_Records contained in a dataset_
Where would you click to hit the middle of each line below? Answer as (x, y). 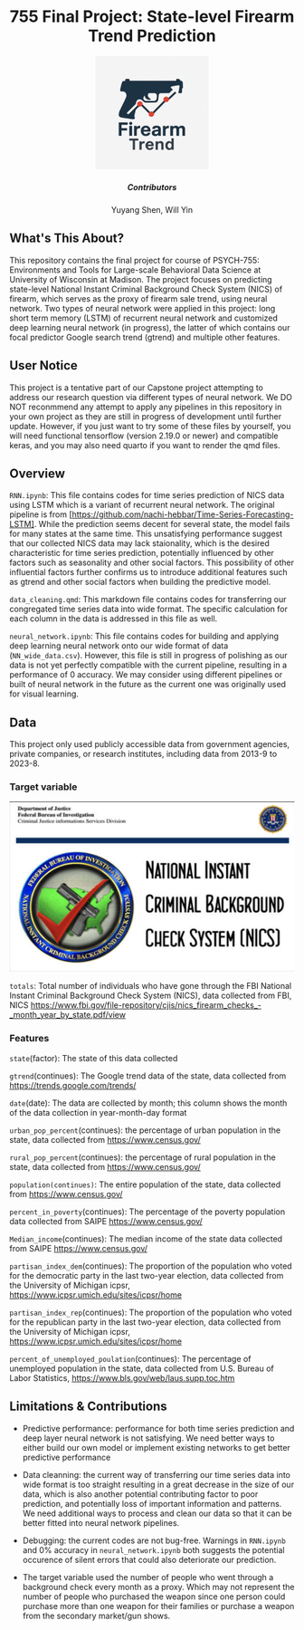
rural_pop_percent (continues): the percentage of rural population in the (142, 1157)
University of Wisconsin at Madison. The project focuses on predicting (141, 279)
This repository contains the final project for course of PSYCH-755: (134, 260)
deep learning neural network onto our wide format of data (119, 646)
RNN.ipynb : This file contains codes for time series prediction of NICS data (147, 495)
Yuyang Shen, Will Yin (152, 209)
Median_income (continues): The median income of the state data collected (146, 1239)
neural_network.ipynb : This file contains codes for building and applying (144, 637)
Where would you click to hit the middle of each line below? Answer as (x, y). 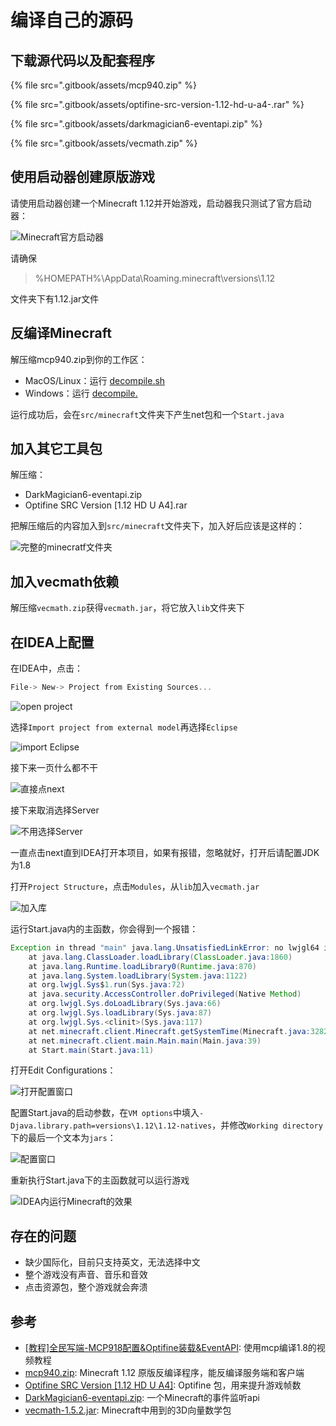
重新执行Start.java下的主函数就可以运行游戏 (100, 1180)
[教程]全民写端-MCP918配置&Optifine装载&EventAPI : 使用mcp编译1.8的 (170, 1348)
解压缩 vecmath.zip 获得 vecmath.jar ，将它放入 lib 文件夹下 (127, 608)
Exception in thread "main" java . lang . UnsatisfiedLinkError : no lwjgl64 (165, 947)
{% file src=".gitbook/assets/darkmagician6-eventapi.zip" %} (136, 124)
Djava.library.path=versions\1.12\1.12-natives (111, 1126)
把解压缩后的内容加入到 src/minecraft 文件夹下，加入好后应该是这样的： (158, 526)
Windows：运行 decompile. (81, 393)
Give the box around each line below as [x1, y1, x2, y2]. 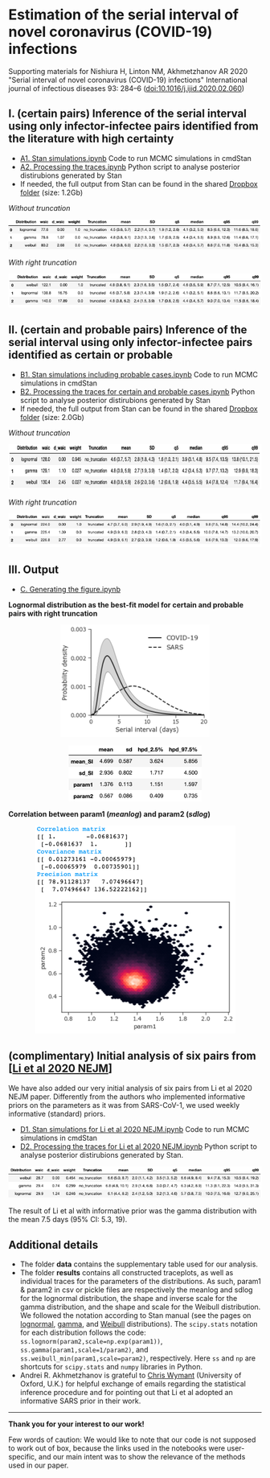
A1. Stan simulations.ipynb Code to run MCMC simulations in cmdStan [19, 153, 252, 163]
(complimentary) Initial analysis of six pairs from [8, 1049, 256, 1063]
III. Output [8, 563, 59, 577]
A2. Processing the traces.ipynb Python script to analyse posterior [19, 162, 240, 171]
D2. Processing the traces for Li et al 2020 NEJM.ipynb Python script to [19, 1141, 257, 1151]
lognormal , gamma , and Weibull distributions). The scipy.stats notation [19, 1319, 259, 1329]
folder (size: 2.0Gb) [19, 412, 84, 422]
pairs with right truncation [8, 608, 98, 618]

_What to produce_
Go back to the records above and write them out exactly, without the pictures.

_Written answer_
Where would you click to hit the middle of each line below? Answer as (x, y). 
rural_pop_percent (continues): the percentage of rural population in the (142, 1157)
University of Wisconsin at Madison. The project focuses on predicting (141, 279)
This repository contains the final project for course of PSYCH-755: (134, 260)
deep learning neural network onto our wide format of data (119, 646)
RNN.ipynb : This file contains codes for time series prediction of NICS data (147, 495)
Yuyang Shen, Will Yin (152, 209)
Median_income (continues): The median income of the state data collected (146, 1239)
neural_network.ipynb : This file contains codes for building and applying (144, 637)
Where would you click to hit the middle of each line below? Answer as (x, y). 
重新执行Start.java下的主函数就可以运行游戏 (100, 1180)
[教程]全民写端-MCP918配置&Optifine装载&EventAPI : 使用mcp编译1.8的 (170, 1348)
解压缩 vecmath.zip 获得 vecmath.jar ，将它放入 lib 文件夹下 (127, 608)
Exception in thread "main" java . lang . UnsatisfiedLinkError : no lwjgl64 (165, 947)
{% file src=".gitbook/assets/darkmagician6-eventapi.zip" %} (136, 124)
Djava.library.path=versions\1.12\1.12-natives (111, 1126)
把解压缩后的内容加入到 src/minecraft 文件夹下，加入好后应该是这样的： (158, 526)
Windows：运行 decompile. (81, 393)
Give the box around each line below as [x1, y1, x2, y2]. 
A1. Stan simulations.ipynb Code to run MCMC simulations in cmdStan [19, 153, 252, 163]
(complimentary) Initial analysis of six pairs from [8, 1049, 256, 1063]
III. Output [8, 563, 59, 577]
A2. Processing the traces.ipynb Python script to analyse posterior [19, 162, 240, 171]
D2. Processing the traces for Li et al 2020 NEJM.ipynb Python script to [19, 1141, 257, 1151]
lognormal , gamma , and Weibull distributions). The scipy.stats notation [19, 1319, 259, 1329]
folder (size: 2.0Gb) [19, 412, 84, 422]
pairs with right truncation [8, 608, 98, 618]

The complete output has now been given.